Emozionate entrambe.

“L’ho visto… è bellissimo”, si è sforzata, Oscar. Queste cose non le vengono proprio naturali… eppure era sincera.

“Vero?” ha annuito lei, grata.

Una carezza, che sfugge alla sua monolitica riservatezza, e lei che ha scherzato “Almeno riprenderò una forma umana…”

 

E, però, quando la sera torna dal lavoro – e torna sola, il neo riprodotto è stato prudentemente lasciato a badare al nido –, e ritrova luce contro buio, famigliola felice o perlomeno presunta tale contro vuoto, anche se cerca di dirsi che va bene, che non è quello che vorrebbe – e, in effetti, non lo vuole –, anche se cerca di contenere quello sconforto, quel senso di solitudine che l’avvolge e atterra, non è semplice. Non è affatto semplice. Quella sua condanna, di essere una donna moderna, di voler cercare l’amore ma a modo suo, secondo le sue esigenze, di volere un amore e non un prolungamento di esso, di volere un compagno, una persona simile, pari, eguale, eppure diverso, è davvero qualcosa di impossibile a osare domandarsi? Bisogna per forza essere come tutti e fingere e nascondersi e accettare le tappe che sembrerebbero obbligatorie, mollare l’uniforme, lasciarsi scopare e riprodursi? E se lei non ci sta, se lei questo non lo vuole, se ha avuto la fortuna di incappare nelle manie del padre e, ora, se le gode? Che male c’è? Che male ci sarebbe a desiderare un compagno e un’unione con lui, lui e basta, il lavoro che non le dispiace, loro due, due soli, due.

Bisognerebbe riscrivere le tradizioni. Forse, dopo l’uno, se l’uno proprio, da solo non ce la fa, è magari due il numero perfetto!

Soddisfatta di questa sensazione, si sente un po’ più in pace.

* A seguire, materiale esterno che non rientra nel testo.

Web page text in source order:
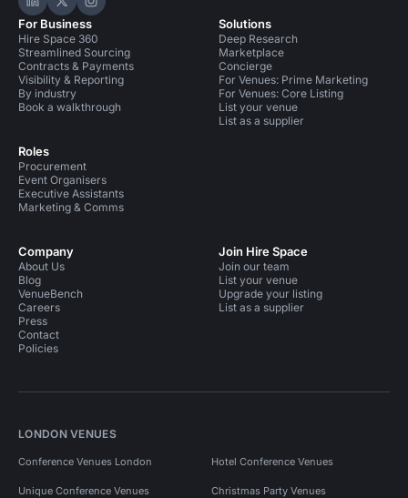
Hire Space on LinkedIn
Hire Space on X
Hire Space on Instagram
For Business
Hire Space 360
Streamlined Sourcing
Contracts & Payments
Visibility & Reporting
By industry
Book a walkthrough
Roles
Procurement
Event Organisers
Executive Assistants
Marketing & Comms
Solutions
Deep Research
Marketplace
Concierge
For Venues: Prime Marketing
For Venues: Core Listing
List your venue
List as a supplier
Company
About Us
Blog
VenueBench
Careers
Press
Contact
Policies
Join Hire Space
Join our team
List your venue
Upgrade your listing
List as a supplier
LONDON VENUES
Conference Venues London Hotel Conference Venues
Unique Conference Venues Christmas Party Venues
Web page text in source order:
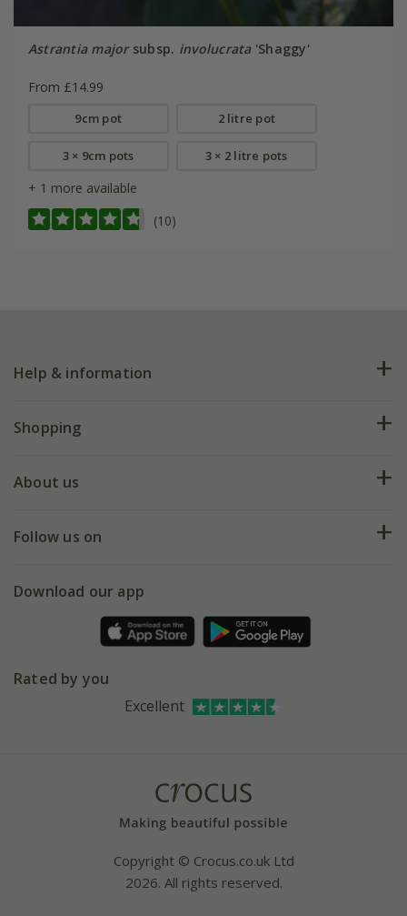
Astrantia majorsubsp. involucrata'Shaggy'
From £14.99
9cm pot 2 litre pot
3 × 9cm pots 3 × 2 litre pots
+ 1 more available
(10)
Help & information
FAQs
My account
Shopping
Deliveries
Gift wrapping
Refer a friend
About us
Our history
Affiliates
Bespoke sourcing service
Follow us on
Facebook
Instagram
Download our app
Rated by you
Excellent
Copyright © Crocus.co.uk Ltd
2026. All rights reserved.
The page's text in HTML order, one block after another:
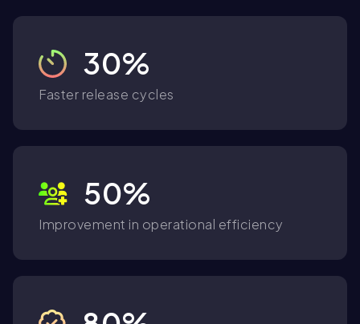
30%
Faster release cycles
50%
Improvement in operational efficiency
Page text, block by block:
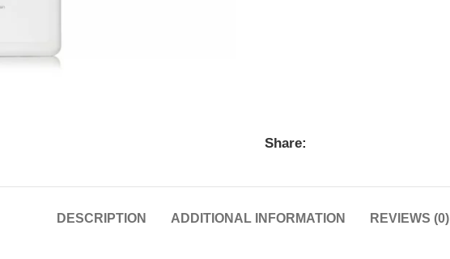
Share:
DESCRIPTION ADDITIONAL INFORMATION REVIEWS (0)
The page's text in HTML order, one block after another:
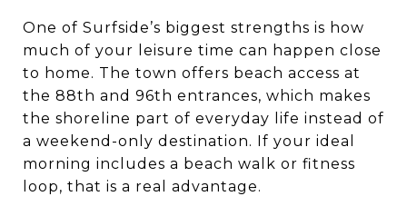
One of Surfside’s biggest strengths is how
much of your leisure time can happen close
to home. The town offers beach access at
the 88th and 96th entrances, which makes
the shoreline part of everyday life instead of
a weekend-only destination. If your ideal
morning includes a beach walk or fitness
loop, that is a real advantage.
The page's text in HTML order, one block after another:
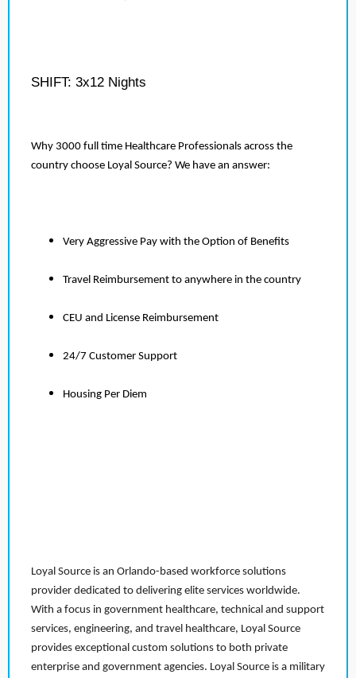
SHIFT: 3x12 Nights
Why 3000 full time Healthcare Professionals across the
country choose Loyal Source? We have an answer:
Very Aggressive Pay with the Option of Benefits
Travel Reimbursement to anywhere in the country
CEU and License Reimbursement
24/7 Customer Support
Housing Per Diem
Loyal Source is an Orlando-based workforce solutions
provider dedicated to delivering elite services worldwide.
With a focus in government healthcare, technical and support
services, engineering, and travel healthcare, Loyal Source
provides exceptional custom solutions to both private
enterprise and government agencies. Loyal Source is a military
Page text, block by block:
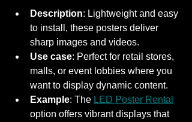
Description: Lightweight and easy
to install, these posters deliver
sharp images and videos.
Use case: Perfect for retail stores,
malls, or event lobbies where you
want to display dynamic content.
Example: The LED Poster Rental
option offers vibrant displays that
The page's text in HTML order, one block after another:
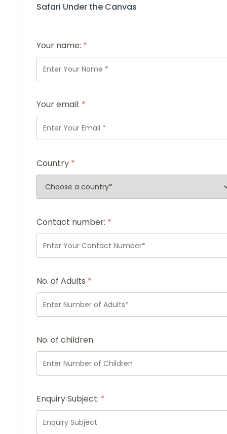
Safari Under the Canvas
Your name: *
Your email: *
Country *
Contact number: *
No. of Adults *
No. of children
Enquiry Subject: *
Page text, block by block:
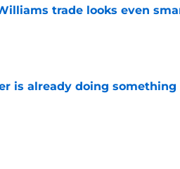
trade looks even
is already doing something
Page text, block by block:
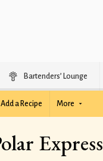
Bartenders’ Lounge
Add a Recipe More
Express
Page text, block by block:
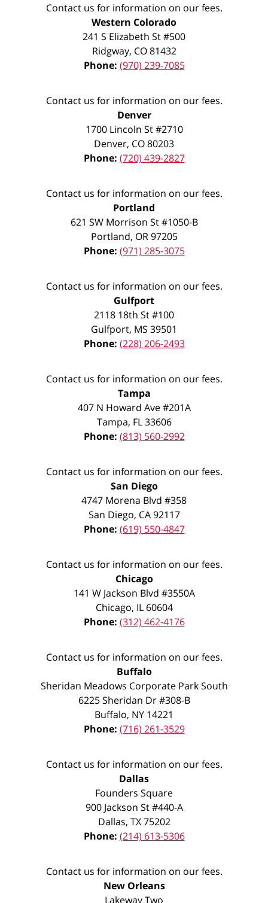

Oddio, pace è una parola grossa. Diciamo meglio.

 

Su una cosa, almeno, André e Christine si sono trovati d’accordo. Forse, in nome delle comuni idee, forse, in ricordo del tempo in cui condividevano le letture. Quelle sull’educazione. Sul progresso. Sulla condanna di pratiche barbare e di credenze popolari. Quando hanno visto la levatrice cercare di costringere il loro bambino nelle fasce, quando hanno sentito il suo pianto, hanno avuto un moto di ribellione. Qualcosa di comune, che, tra loro, latitava da tempo – veglie e mancanza di sonno a parte –.

“Non se ne parla”, ha fatto lui, interpretando quel cenno e dando voce anche alla disapprovazione di lei.

“Si fa così.” La perentoria risposta della donna.

“No, che non si fa così. Gli fa solo male.” Le fa notare. “Non sentite che piange?”

“Piangono tutti, poi si abituano.”

Inorriditi, esterrefatti, si domandano come sia possibile infliggere certe crudeltà a piccoli esseri senza difesa, che dai genitori si aspetterebbero protezione, e non castighi? No, non sarebbe stato così, per loro figlio. Si scambiano uno sguardo. “Noi non lo vogliamo.”

“No?” Incredula.

“No.” Fermi.

“A vostro rischio, poi, se cresce storto, rachitico o che…”

“Affari nostri…”, taglia corto lui, un braccio, protettivo, attorno alle spalle della moglie.

 

La guarda, mentre se lo stacca dal seno, esausta. Pallida, magrissima, le vene azzurre sotto la pelle diafana dei polsi sottili.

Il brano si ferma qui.